* [Extracted entries]
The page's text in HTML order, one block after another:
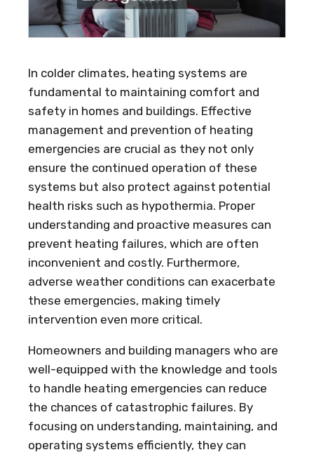
In colder climates, heating systems are
fundamental to maintaining comfort and
safety in homes and buildings. Effective
management and prevention of heating
emergencies are crucial as they not only
ensure the continued operation of these
systems but also protect against potential
health risks such as hypothermia. Proper
understanding and proactive measures can
prevent heating failures, which are often
inconvenient and costly. Furthermore,
adverse weather conditions can exacerbate
these emergencies, making timely
intervention even more critical.
Homeowners and building managers who are
well-equipped with the knowledge and tools
to handle heating emergencies can reduce
the chances of catastrophic failures. By
focusing on understanding, maintaining, and
operating systems efficiently, they can
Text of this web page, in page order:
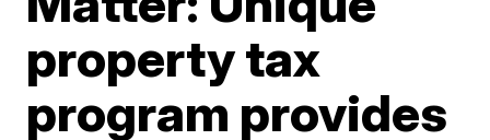
property tax
program provides
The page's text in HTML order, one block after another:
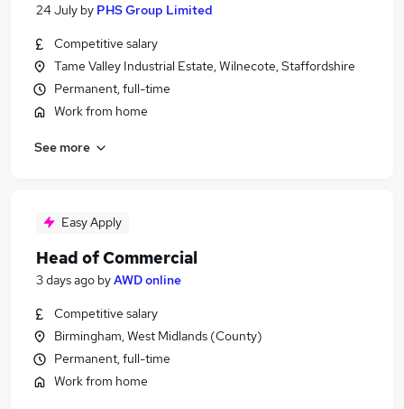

* [Brief] Your task is to set down each line above verbatim while excluding the pictures.

* [Response area]
The page's text in HTML order, one block after another:
In colder climates, heating systems are
fundamental to maintaining comfort and
safety in homes and buildings. Effective
management and prevention of heating
emergencies are crucial as they not only
ensure the continued operation of these
systems but also protect against potential
health risks such as hypothermia. Proper
understanding and proactive measures can
prevent heating failures, which are often
inconvenient and costly. Furthermore,
adverse weather conditions can exacerbate
these emergencies, making timely
intervention even more critical.
Homeowners and building managers who are
well-equipped with the knowledge and tools
to handle heating emergencies can reduce
the chances of catastrophic failures. By
focusing on understanding, maintaining, and
operating systems efficiently, they can
Text of this web page, in page order:
property tax
program provides
The page's text in HTML order, one block after another:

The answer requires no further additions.